#### [EXCERPTED DATA]
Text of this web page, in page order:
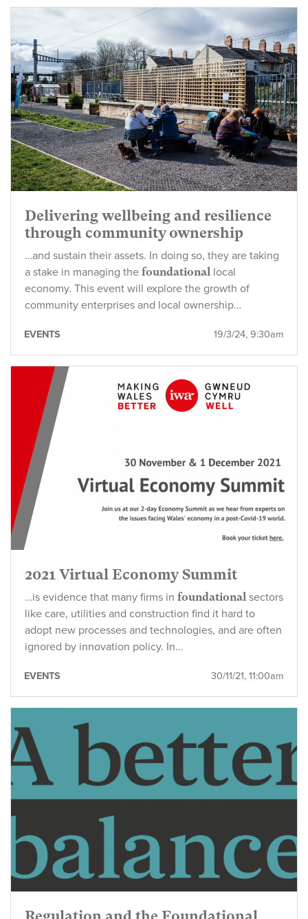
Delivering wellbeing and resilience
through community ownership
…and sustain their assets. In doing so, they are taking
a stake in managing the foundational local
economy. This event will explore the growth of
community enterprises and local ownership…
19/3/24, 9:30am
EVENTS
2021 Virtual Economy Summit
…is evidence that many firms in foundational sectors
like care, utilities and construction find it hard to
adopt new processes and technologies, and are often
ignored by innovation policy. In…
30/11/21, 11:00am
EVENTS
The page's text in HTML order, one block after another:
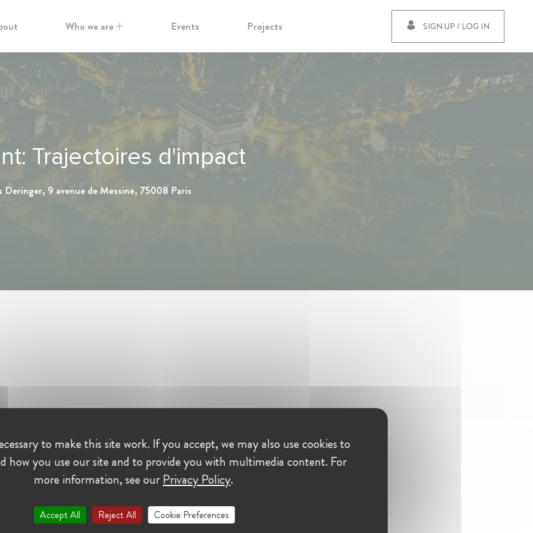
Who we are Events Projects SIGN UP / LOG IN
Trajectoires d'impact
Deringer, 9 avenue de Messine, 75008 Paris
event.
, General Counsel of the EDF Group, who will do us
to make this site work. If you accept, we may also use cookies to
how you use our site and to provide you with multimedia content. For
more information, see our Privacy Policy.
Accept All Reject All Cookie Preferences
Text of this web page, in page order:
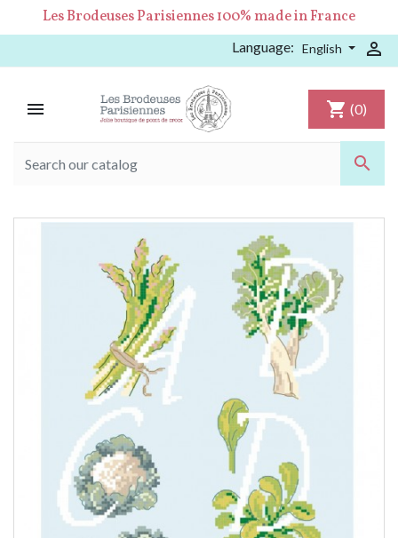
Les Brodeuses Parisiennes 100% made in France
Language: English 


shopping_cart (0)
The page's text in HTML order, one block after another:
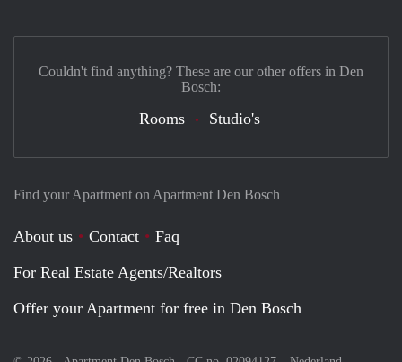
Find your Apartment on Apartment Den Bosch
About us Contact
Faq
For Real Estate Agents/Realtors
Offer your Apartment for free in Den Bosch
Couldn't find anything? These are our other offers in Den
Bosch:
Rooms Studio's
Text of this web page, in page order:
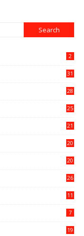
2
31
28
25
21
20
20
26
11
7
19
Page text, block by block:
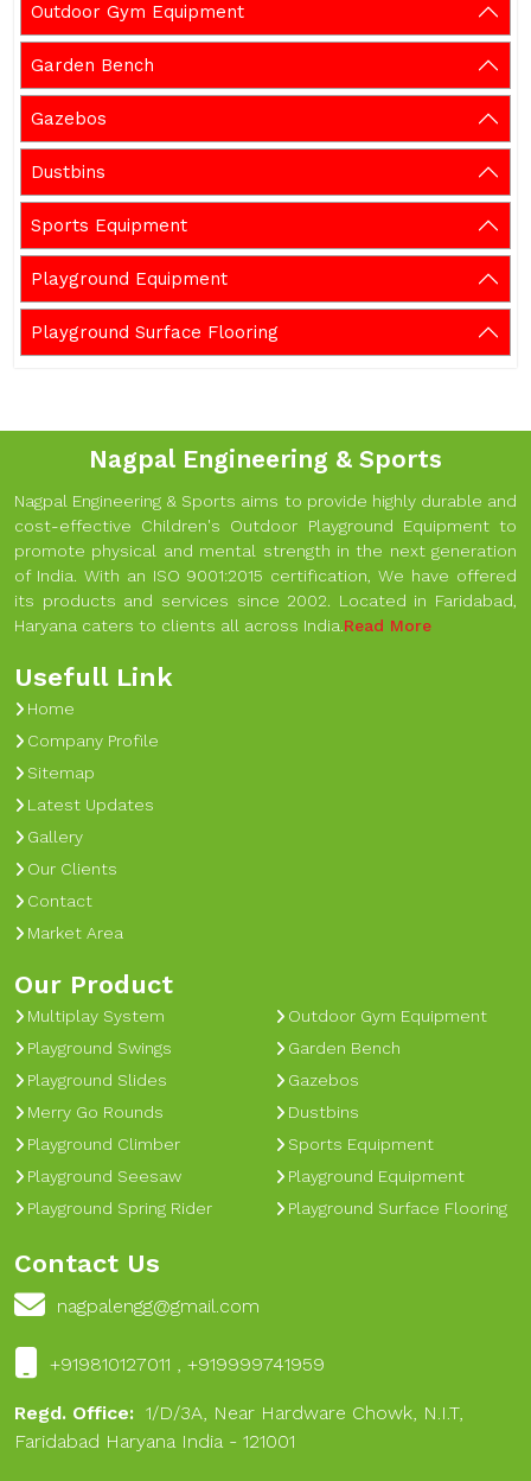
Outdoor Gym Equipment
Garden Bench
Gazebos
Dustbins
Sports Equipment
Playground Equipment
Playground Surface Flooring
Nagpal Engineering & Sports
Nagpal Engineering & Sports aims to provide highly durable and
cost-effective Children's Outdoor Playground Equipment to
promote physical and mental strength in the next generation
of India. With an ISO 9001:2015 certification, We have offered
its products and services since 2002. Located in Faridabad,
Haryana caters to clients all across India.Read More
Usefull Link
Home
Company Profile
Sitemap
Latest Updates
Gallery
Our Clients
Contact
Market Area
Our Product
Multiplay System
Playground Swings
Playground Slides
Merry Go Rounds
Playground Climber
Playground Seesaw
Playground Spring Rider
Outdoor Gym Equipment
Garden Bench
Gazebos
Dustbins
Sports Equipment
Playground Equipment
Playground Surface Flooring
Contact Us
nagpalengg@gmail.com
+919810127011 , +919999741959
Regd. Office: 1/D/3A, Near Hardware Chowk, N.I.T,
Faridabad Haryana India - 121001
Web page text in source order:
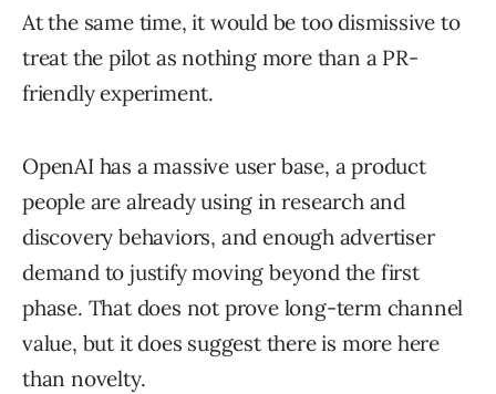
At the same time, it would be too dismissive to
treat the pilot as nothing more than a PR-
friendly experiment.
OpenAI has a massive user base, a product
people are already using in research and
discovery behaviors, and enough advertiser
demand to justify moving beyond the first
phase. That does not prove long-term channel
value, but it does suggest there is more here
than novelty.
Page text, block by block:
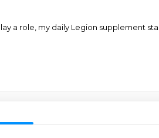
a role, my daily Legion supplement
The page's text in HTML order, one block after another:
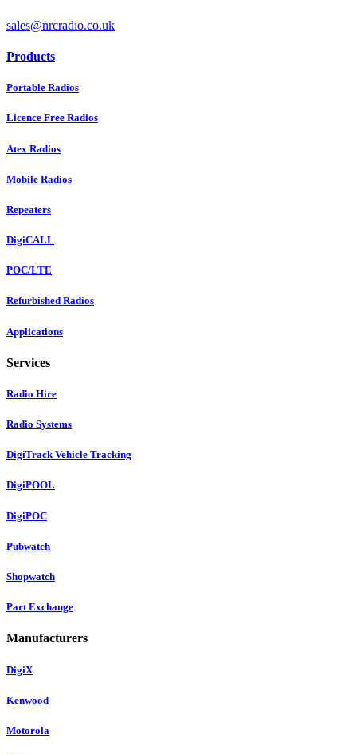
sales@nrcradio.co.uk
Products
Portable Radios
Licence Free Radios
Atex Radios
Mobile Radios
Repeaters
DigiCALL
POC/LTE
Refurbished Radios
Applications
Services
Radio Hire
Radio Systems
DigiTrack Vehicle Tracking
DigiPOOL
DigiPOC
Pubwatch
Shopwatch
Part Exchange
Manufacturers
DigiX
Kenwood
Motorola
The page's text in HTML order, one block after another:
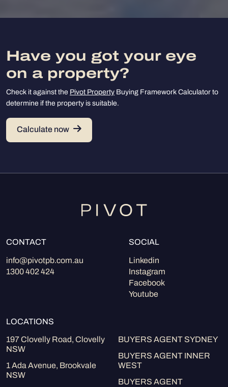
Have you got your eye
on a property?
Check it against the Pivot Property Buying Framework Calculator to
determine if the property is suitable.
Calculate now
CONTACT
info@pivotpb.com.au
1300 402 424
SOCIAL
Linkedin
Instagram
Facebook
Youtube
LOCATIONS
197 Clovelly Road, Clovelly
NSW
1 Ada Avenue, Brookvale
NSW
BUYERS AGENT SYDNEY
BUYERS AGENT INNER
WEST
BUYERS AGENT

* * *

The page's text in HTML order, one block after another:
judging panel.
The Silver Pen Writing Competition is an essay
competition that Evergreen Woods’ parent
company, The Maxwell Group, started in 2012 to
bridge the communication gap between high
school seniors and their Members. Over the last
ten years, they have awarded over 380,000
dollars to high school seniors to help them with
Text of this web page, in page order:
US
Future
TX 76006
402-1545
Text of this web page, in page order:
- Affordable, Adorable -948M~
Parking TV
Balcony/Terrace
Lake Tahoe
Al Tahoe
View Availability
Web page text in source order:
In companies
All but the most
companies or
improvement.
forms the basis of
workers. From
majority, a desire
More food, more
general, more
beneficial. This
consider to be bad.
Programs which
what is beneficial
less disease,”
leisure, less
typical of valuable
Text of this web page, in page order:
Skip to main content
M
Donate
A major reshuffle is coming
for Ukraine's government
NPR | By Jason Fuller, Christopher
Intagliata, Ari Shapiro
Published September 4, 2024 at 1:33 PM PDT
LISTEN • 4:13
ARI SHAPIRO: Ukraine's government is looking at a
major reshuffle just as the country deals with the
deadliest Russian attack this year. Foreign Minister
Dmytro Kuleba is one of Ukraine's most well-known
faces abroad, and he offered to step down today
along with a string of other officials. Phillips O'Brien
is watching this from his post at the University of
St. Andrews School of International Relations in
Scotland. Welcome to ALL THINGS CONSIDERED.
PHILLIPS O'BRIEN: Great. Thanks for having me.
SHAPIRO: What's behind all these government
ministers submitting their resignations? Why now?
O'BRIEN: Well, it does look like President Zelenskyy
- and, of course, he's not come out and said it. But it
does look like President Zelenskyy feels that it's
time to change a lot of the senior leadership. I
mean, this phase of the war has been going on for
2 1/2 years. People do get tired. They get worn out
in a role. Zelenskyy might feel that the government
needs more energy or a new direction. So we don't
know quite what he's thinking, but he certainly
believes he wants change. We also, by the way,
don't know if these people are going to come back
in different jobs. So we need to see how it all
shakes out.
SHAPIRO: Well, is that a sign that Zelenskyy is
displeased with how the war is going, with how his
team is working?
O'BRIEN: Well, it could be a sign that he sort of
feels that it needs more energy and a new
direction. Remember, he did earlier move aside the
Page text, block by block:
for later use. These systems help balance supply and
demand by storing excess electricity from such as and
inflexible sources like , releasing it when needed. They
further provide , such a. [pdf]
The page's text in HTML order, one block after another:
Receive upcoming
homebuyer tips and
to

#### [WHAT THE EXERCISE ASKS]
Find each line in the data above with the word "Engineering", then copy it.

#### [RESPONSE AREA]
Nagpal Engineering & Sports
Nagpal Engineering & Sports aims to provide highly durable and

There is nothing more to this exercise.